[DATA TO USE — start]
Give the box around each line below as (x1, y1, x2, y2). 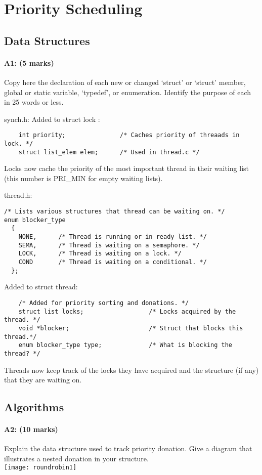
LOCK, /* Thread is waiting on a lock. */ (18, 250, 182, 257)
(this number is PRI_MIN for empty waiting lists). (4, 172, 163, 183)
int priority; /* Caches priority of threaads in (18, 132, 240, 139)
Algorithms (4, 399, 64, 415)
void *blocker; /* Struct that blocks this (18, 324, 243, 332)
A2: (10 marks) (4, 424, 58, 435)
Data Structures (4, 32, 90, 48)
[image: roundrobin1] (4, 464, 77, 471)
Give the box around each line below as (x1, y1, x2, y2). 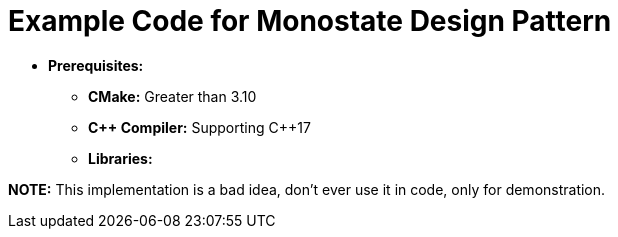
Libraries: (88, 149, 153, 167)
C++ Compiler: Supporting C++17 (88, 118, 311, 136)
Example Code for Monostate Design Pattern (8, 4, 612, 38)
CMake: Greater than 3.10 (88, 87, 257, 105)
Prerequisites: (48, 56, 144, 74)
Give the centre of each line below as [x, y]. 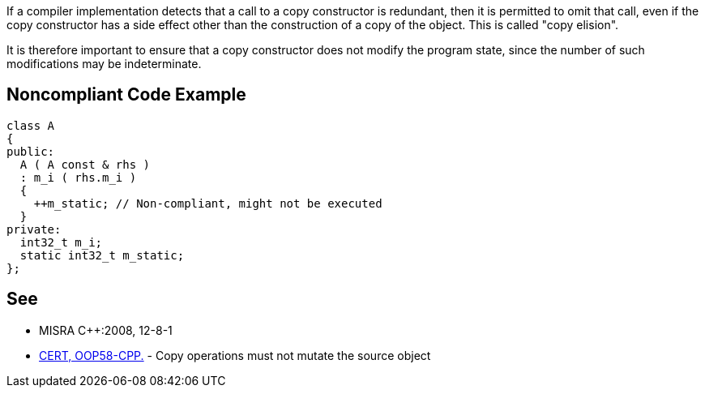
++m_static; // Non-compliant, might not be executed [208, 203]
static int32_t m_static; [102, 255]
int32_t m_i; [61, 242]
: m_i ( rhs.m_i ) [78, 177]
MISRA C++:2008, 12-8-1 [106, 330]
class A [31, 125]
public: [31, 151]
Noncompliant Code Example [126, 95]
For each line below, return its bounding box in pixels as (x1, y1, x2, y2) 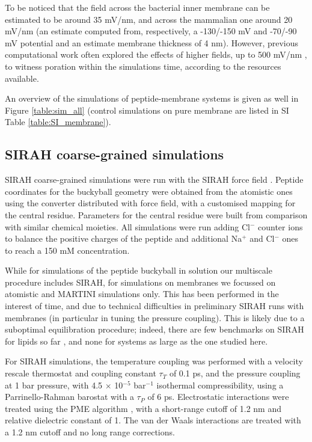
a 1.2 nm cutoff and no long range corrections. (5, 426, 175, 438)
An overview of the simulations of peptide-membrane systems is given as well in (5, 92, 299, 105)
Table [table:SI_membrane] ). (5, 115, 111, 128)
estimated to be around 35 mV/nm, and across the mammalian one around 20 (5, 13, 293, 25)
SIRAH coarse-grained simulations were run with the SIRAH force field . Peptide (5, 173, 304, 186)
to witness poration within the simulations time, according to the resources (5, 60, 281, 72)
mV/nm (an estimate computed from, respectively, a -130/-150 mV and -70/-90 (5, 25, 297, 37)
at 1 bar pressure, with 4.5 (5, 378, 103, 391)
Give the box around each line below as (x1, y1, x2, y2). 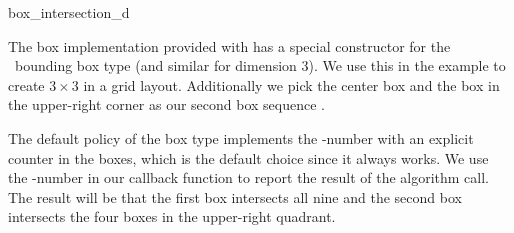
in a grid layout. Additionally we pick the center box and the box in (83, 74, 500, 95)
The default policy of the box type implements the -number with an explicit (8, 127, 474, 148)
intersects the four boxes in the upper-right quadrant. (8, 206, 336, 227)
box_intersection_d (8, 2, 130, 22)
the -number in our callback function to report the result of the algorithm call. (8, 167, 490, 188)
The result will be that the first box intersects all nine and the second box (8, 186, 462, 207)
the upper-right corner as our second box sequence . (8, 94, 325, 115)
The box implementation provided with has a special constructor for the (8, 35, 451, 56)
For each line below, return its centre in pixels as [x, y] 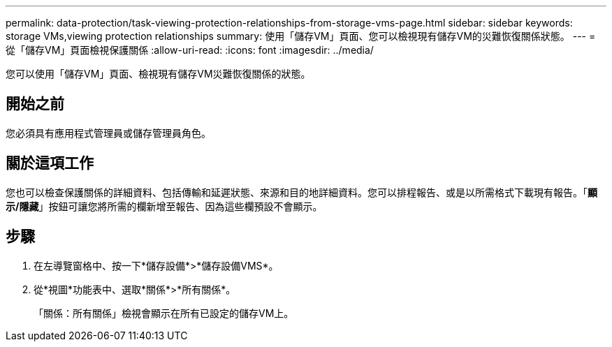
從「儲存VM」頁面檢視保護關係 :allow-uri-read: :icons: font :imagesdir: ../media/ [190, 50]
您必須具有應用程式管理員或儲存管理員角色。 [108, 133]
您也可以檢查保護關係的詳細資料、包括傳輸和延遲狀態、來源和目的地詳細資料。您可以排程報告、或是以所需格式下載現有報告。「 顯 [301, 192]
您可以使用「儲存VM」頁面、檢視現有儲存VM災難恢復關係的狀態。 [158, 74]
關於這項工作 [50, 163]
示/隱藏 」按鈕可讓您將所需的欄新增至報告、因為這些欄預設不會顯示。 [164, 206]
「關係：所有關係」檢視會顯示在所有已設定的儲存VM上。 [164, 313]
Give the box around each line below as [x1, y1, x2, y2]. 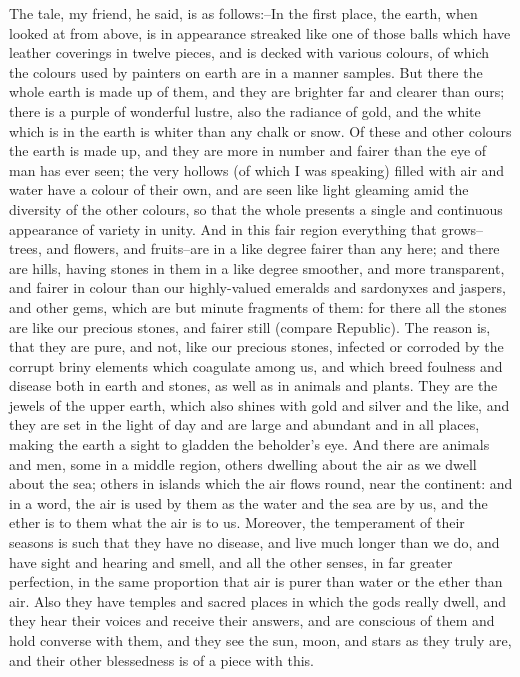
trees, [9, 238, 42, 259]
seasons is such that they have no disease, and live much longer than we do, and [9, 532, 500, 553]
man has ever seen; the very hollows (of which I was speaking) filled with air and [9, 159, 505, 180]
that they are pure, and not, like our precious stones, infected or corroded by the [9, 336, 504, 357]
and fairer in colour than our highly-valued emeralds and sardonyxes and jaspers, [9, 277, 506, 298]
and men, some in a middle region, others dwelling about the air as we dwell [9, 453, 477, 474]
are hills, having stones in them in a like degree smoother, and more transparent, [9, 257, 505, 278]
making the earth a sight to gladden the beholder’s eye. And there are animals [9, 434, 490, 455]
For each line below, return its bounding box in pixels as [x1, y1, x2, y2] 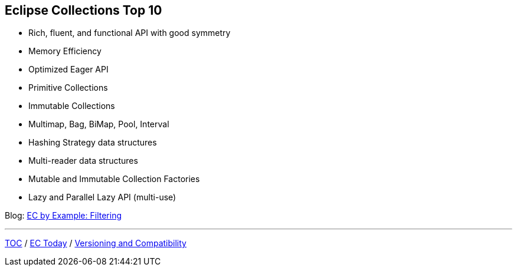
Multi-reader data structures [28, 156, 138, 166]
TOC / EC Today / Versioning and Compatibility [5, 238, 186, 249]
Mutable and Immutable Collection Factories [28, 174, 200, 184]
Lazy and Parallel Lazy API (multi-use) [28, 192, 176, 203]
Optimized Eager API [28, 64, 109, 75]
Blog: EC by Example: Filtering [5, 210, 122, 221]
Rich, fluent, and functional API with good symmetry [28, 28, 231, 38]
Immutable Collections [28, 101, 115, 111]
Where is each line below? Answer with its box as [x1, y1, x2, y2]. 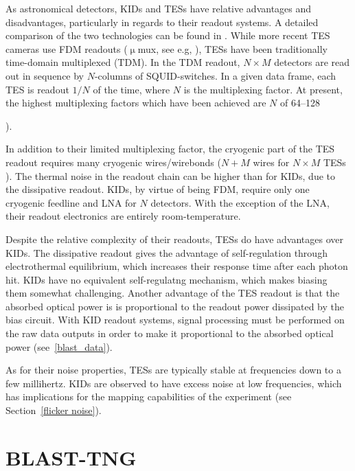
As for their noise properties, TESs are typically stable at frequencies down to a [5, 363, 341, 377]
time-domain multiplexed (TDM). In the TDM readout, [5, 55, 240, 69]
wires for [253, 154, 290, 169]
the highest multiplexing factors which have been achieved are [5, 95, 266, 110]
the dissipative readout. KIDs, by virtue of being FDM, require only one [5, 182, 310, 196]
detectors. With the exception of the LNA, [150, 195, 330, 209]
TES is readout [5, 82, 69, 96]
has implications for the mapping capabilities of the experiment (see [5, 389, 292, 404]
[DATA TO USE — finish]
WHAT IS BEING ASKED —
Lines containing the word "number" are to be located in the entries and copied.

RESPONSE BELOW —
(this number is PRI_MIN for empty waiting lists). (4, 172, 163, 183)
The default policy of the box type implements the -number with an explicit (8, 127, 474, 148)
the -number in our callback function to report the result of the algorithm call. (8, 167, 490, 188)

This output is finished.